ABOUT THIS EXERCISE >> Nothing outside the lines below from the one containing "Copyright (C) 2018" through the one containing "Answer as (x, y)." is to be printed; print those exactly, ends included, and drop the pictures.

Extracted records >>
----

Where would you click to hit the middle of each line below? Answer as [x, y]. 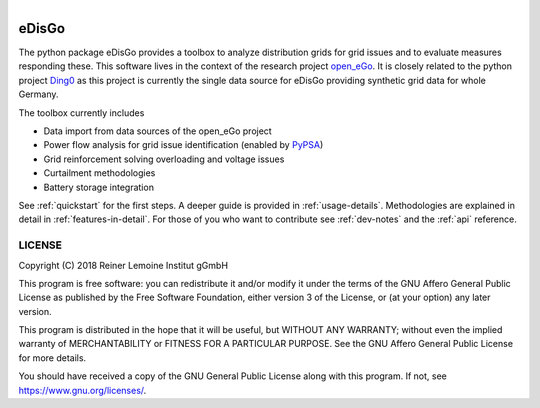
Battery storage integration [99, 187]
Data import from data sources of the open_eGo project [157, 131]
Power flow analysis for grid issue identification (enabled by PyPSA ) [183, 145]
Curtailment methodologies [99, 173]
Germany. [38, 94]
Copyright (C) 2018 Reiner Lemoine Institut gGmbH [123, 265]
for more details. [52, 357]
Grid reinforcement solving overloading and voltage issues [164, 159]
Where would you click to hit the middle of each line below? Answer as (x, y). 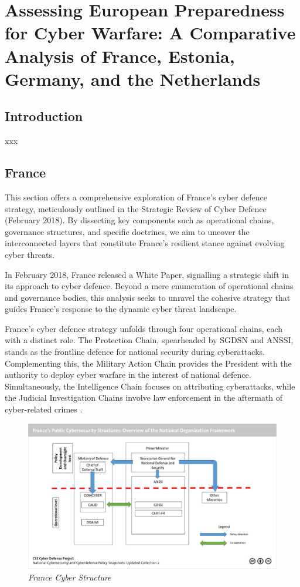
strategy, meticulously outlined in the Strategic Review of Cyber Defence (136, 208)
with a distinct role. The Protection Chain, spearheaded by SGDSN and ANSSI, (149, 340)
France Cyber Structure (70, 577)
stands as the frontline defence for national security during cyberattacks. (135, 352)
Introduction (44, 116)
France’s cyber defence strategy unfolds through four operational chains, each (144, 328)
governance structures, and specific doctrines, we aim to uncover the (127, 231)
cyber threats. (30, 254)
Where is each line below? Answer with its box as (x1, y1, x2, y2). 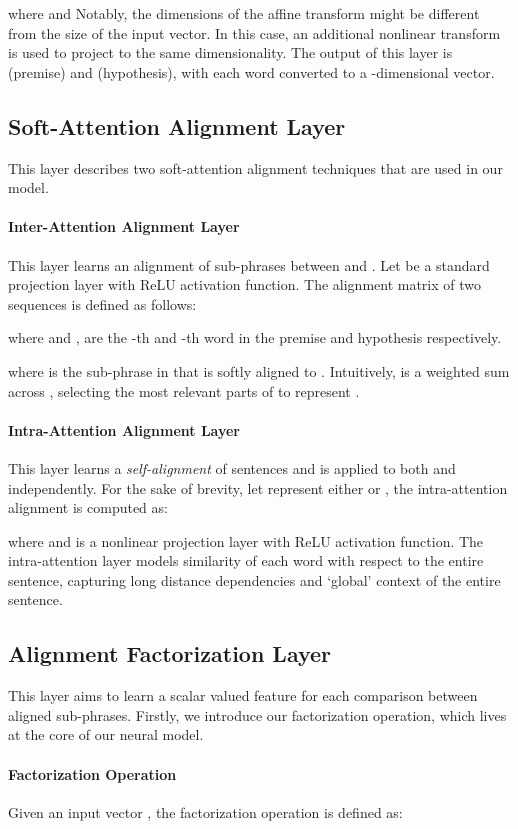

----

EXERCISE RESULT >>
Copyright (C) 2018 Reiner Lemoine Institut gGmbH [123, 265]
for more details. [52, 357]
Grid reinforcement solving overloading and voltage issues [164, 159]
Where would you click to hit the middle of each line below? Answer as (x, y). 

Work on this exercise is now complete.